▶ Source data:
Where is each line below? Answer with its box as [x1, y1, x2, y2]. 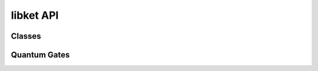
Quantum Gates [11, 50, 70, 60]
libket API [11, 9, 59, 22]
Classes [11, 31, 41, 41]
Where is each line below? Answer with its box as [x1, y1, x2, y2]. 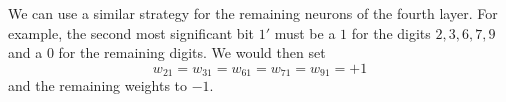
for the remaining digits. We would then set [58, 42, 326, 63]
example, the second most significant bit [8, 22, 254, 43]
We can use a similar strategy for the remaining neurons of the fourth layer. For [8, 3, 498, 23]
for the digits [351, 22, 431, 43]
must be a [274, 22, 336, 43]
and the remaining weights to [8, 75, 188, 96]
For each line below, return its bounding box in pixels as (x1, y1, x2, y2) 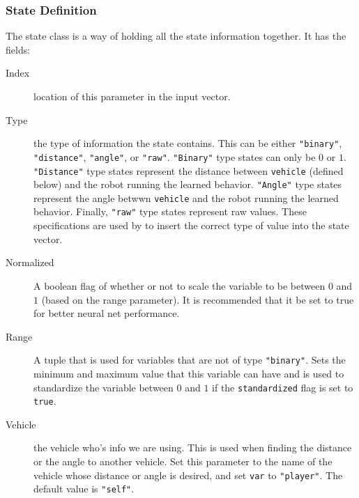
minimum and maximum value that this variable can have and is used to (33, 366, 344, 380)
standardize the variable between (33, 380, 174, 394)
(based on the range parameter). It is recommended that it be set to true (41, 292, 354, 306)
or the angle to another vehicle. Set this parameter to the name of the (33, 454, 333, 469)
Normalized (6, 255, 54, 270)
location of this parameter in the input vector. (33, 89, 231, 103)
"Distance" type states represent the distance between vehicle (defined (33, 163, 344, 178)
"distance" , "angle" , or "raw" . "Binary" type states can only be (33, 149, 316, 164)
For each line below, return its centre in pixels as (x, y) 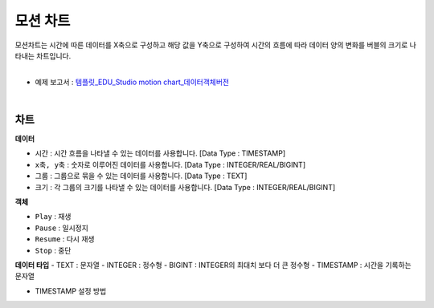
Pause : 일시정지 (61, 228)
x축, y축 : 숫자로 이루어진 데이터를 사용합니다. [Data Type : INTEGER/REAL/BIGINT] (170, 164)
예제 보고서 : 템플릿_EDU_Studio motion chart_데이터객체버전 (132, 82)
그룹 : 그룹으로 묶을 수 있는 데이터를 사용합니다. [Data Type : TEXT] (141, 176)
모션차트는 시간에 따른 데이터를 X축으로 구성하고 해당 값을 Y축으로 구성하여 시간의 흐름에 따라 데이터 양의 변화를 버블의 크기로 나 (216, 45)
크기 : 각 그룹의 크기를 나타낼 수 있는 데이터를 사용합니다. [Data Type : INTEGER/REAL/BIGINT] (185, 187)
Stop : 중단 (53, 250)
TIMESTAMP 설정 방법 (71, 291)
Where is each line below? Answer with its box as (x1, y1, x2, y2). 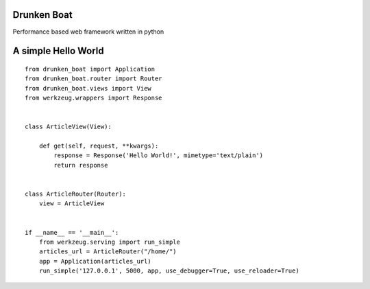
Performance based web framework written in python (12, 27, 164, 36)
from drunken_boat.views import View (25, 84, 152, 92)
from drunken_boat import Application (25, 65, 156, 73)
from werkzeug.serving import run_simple (38, 238, 181, 246)
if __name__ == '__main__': (25, 229, 119, 236)
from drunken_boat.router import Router (25, 75, 162, 82)
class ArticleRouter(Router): (25, 190, 127, 198)
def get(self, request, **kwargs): (38, 142, 159, 150)
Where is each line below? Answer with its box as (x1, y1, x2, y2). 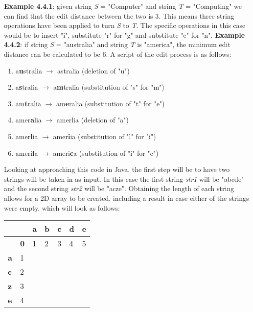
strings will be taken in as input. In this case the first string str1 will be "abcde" (4, 173, 244, 184)
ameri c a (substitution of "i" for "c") (53, 147, 159, 158)
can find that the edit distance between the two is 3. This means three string (4, 10, 234, 21)
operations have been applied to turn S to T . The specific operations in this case (4, 20, 246, 30)
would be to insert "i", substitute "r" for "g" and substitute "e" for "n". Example (4, 29, 245, 40)
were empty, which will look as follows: (4, 202, 120, 213)
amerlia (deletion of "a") (56, 115, 129, 125)
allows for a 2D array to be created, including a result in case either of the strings (4, 192, 249, 203)
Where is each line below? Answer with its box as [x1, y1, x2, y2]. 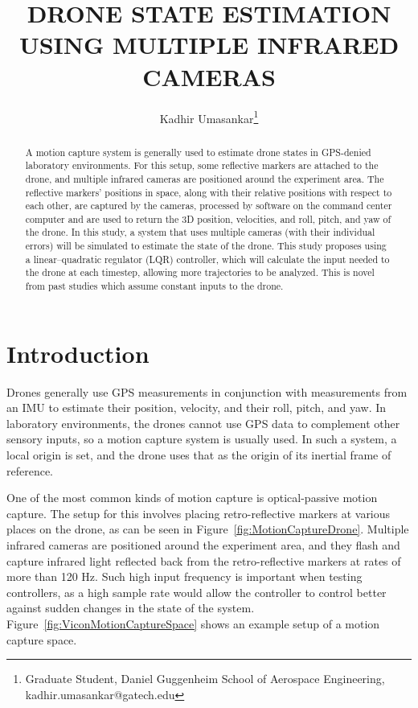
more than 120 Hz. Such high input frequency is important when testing [6, 568, 363, 585]
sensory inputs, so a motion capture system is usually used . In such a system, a [6, 430, 397, 447]
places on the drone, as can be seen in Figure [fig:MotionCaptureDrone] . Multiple [6, 521, 409, 537]
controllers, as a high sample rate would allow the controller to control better [6, 583, 387, 600]
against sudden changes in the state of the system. [6, 599, 255, 616]
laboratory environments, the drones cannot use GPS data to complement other [6, 414, 400, 431]
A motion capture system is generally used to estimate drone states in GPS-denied [25, 145, 371, 158]
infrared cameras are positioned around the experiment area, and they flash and [6, 537, 400, 554]
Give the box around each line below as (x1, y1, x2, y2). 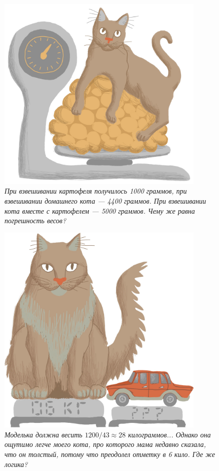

▶ PROBLEM: Return exactly the stretch above whose first line contains "모션차트는 시간에 따른" and whose last line contains "against sudden changes", and nothing outside it. The pictures should not appear.

▶ RESPONSE TO THE TASK:
모션차트는 시간에 따른 데이터를 X축으로 구성하고 해당 값을 Y축으로 구성하여 시간의 흐름에 따라 데이터 양의 변화를 버블의 크기로 나 (216, 45)
크기 : 각 그룹의 크기를 나타낼 수 있는 데이터를 사용합니다. [Data Type : INTEGER/REAL/BIGINT] (185, 187)
Stop : 중단 (53, 250)
TIMESTAMP 설정 방법 (71, 291)
Where is each line below? Answer with its box as (x1, y1, x2, y2). 
Performance based web framework written in python (12, 27, 164, 36)
from drunken_boat.views import View (25, 84, 152, 92)
from drunken_boat import Application (25, 65, 156, 73)
from werkzeug.serving import run_simple (38, 238, 181, 246)
if __name__ == '__main__': (25, 229, 119, 236)
from drunken_boat.router import Router (25, 75, 162, 82)
class ArticleRouter(Router): (25, 190, 127, 198)
def get(self, request, **kwargs): (38, 142, 159, 150)
Where is each line below? Answer with its box as (x1, y1, x2, y2). 
strings will be taken in as input. In this case the first string str1 will be "abcde" (4, 173, 244, 184)
ameri c a (substitution of "i" for "c") (53, 147, 159, 158)
can find that the edit distance between the two is 3. This means three string (4, 10, 234, 21)
operations have been applied to turn S to T . The specific operations in this case (4, 20, 246, 30)
would be to insert "i", substitute "r" for "g" and substitute "e" for "n". Example (4, 29, 245, 40)
were empty, which will look as follows: (4, 202, 120, 213)
amerlia (deletion of "a") (56, 115, 129, 125)
allows for a 2D array to be created, including a result in case either of the strings (4, 192, 249, 203)
Where is each line below? Answer with its box as [x1, y1, x2, y2]. 
more than 120 Hz. Such high input frequency is important when testing [6, 568, 363, 585]
sensory inputs, so a motion capture system is usually used . In such a system, a [6, 430, 397, 447]
places on the drone, as can be seen in Figure [fig:MotionCaptureDrone] . Multiple [6, 521, 409, 537]
controllers, as a high sample rate would allow the controller to control better [6, 583, 387, 600]
against sudden changes in the state of the system. [6, 599, 255, 616]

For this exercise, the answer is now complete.